▶ _Source information_:
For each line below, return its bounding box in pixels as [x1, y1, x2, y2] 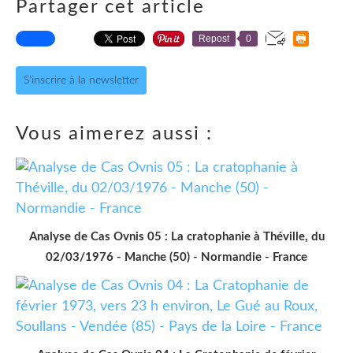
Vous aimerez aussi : [16, 124, 213, 143]
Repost [199, 32, 229, 44]
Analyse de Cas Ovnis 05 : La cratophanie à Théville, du [28, 230, 325, 243]
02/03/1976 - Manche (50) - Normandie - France [46, 251, 307, 263]
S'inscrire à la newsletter [24, 74, 139, 86]
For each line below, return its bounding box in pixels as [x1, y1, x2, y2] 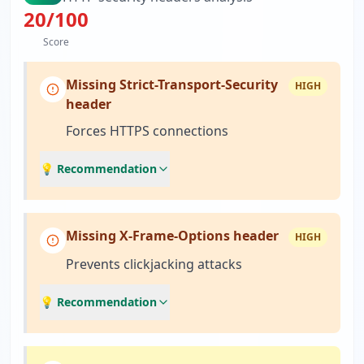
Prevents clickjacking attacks [66, 255, 242, 273]
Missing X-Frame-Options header [66, 227, 279, 245]
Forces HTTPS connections [66, 122, 228, 140]
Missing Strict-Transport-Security [66, 76, 278, 93]
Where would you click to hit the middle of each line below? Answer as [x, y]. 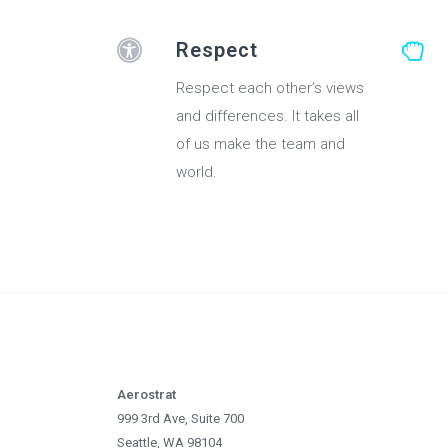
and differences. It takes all [267, 116]
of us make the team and [260, 144]
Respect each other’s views [270, 88]
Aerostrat [146, 395]
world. [196, 172]
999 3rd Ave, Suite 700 [180, 419]

▶ _Exercise directions_: With the pictures omitted, copy exactly the lines from the line that contains "Missing Strict-Transport-Security [66, 76, 278, 93]" through the end of the material.

▶ _Exercise result_:
Missing Strict-Transport-Security [66, 76, 278, 93]
Where would you click to hit the middle of each line below? Answer as [x, y]. 
and differences. It takes all [267, 116]
of us make the team and [260, 144]
Respect each other’s views [270, 88]
Aerostrat [146, 395]
world. [196, 172]
999 3rd Ave, Suite 700 [180, 419]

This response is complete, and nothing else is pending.